Of course, an added complexity in all of this is the fact that when we're discussing higher-level languages, it's very hard to separate issues of inherent inefficiency from specific implementations. As you highlighted in your section on SIMD, you're rather at the mercy of your (JIT) compiler. As you made clear, there is no reason C# couldn't apply automatic vectorisation, and there is nothing requiring C++ to do so. This leads to the interesting situation where instead of application programmers being able to find the most efficient solution, you have implementers examining idiomatic code and ensuring their implementations optimize for that usage. A classic example of this would be tail call optimizations in functional languages.

As for examples of where languages can lure you down the wrong path, I had a fun experience with Eiffel once. In Eiffel, the preferred way of managing concurrency is through a methodology/technology called SCOOP. Without getting into too much detail, the basic idea is that each object explicitly marked as "separate" runs in its own virtual thread and communicates via messages, much like processes in Erlang. However unlike in Erlang, it turns out that the EiffelStudio implementation spins up an OS level thread for every object you mark as separate. You can imagine what happened when I instantiated a few hundred of these things without realising... I think that's an example of somewhere where the idiomatic way of programming was, if not inherently inefficient, then inefficient for a large proportion of cases, and in fact required a good understanding of the implementation to use. Leaky abstractions strike again!
 MandleBro Jack Mott 112 posts / 1 project Web Developer by day, game hobbyist by night. Making the obvious code fast 2 years, 9 months ago I think it actually gets memory throughput bound with the 'obvious' SIMD solution, so we may need to go multithreaded, so we get more L1 caches!
 MandleBro Jack Mott 112 posts / 1 project Web Developer by day, game hobbyist by night. Making the obvious code fast 2 years, 9 months ago The string example is a good one. Most managed languages, adding strings with the + operator is obvious, but expensive. I wonder if C# couldn't automatically identify cases where StringBuilder could be swapped in for a bunch of string concatenations.

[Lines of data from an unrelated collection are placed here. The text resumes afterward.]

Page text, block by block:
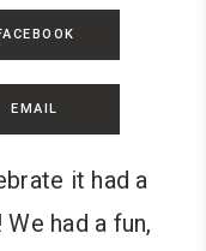
EMAIL
it had a
had a fun,
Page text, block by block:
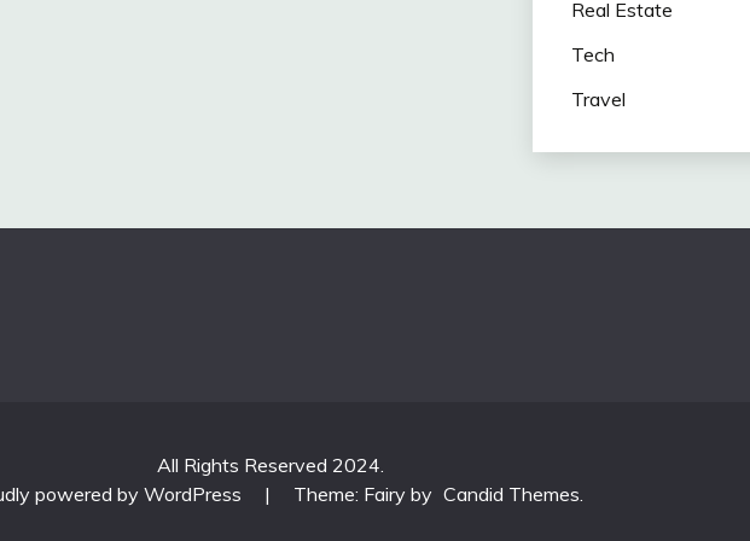
Real Estate
Tech
Travel
All Rights Reserved 2024.
powered by WordPress
| Theme: Fairy by Candid Themes

 ratchetfreak 446 posts Making the obvious code fast 2 years, 9 months ago Edited by ratchetfreak on Aug. 4, 2016, 1:13 p.m. MandleBro I think it actually gets memory throughput bound with the 'obvious' SIMD solution, so we may need to go multithreaded, so we get more L1 caches! That's not going to work if the actual memory bus is saturated. MandleBro The string example is a good one. Most managed languages, adding strings with the + operator is obvious, but expensive. I wonder if C# couldn't automatically identify cases where StringBuilder could be swapped in for a bunch of string concatenations. Here's somewhere where I would say to make the slow code non-obvious. By which I mean get rid of the + operator overload for concatenation altogether and make the use of a string builder class idiomatic
 MandleBro Jack Mott 112 posts / 1 project Web Developer by day, game hobbyist by night. Making the obvious code fast 2 years, 9 months ago ConcatAndCrushTheGC("First Half","Second Half"); That should scare people off
 jon Jonathan Blow 20 posts Making the obvious code fast 2 years, 9 months ago I would like to clarify that when I say "type the obvious code" I am not talking about things on the level of const & or not. Getting that stuff right is part of what I consider "obvious" for the purposes of those discussions. This is not to invalidate anything about the point being made, which is that it's better if the shorter/clearer thing is also the best thing. I agree with that too, it's just a completely different idea than what I was talking about as referenced in the OP. (And it's almost never true in C++).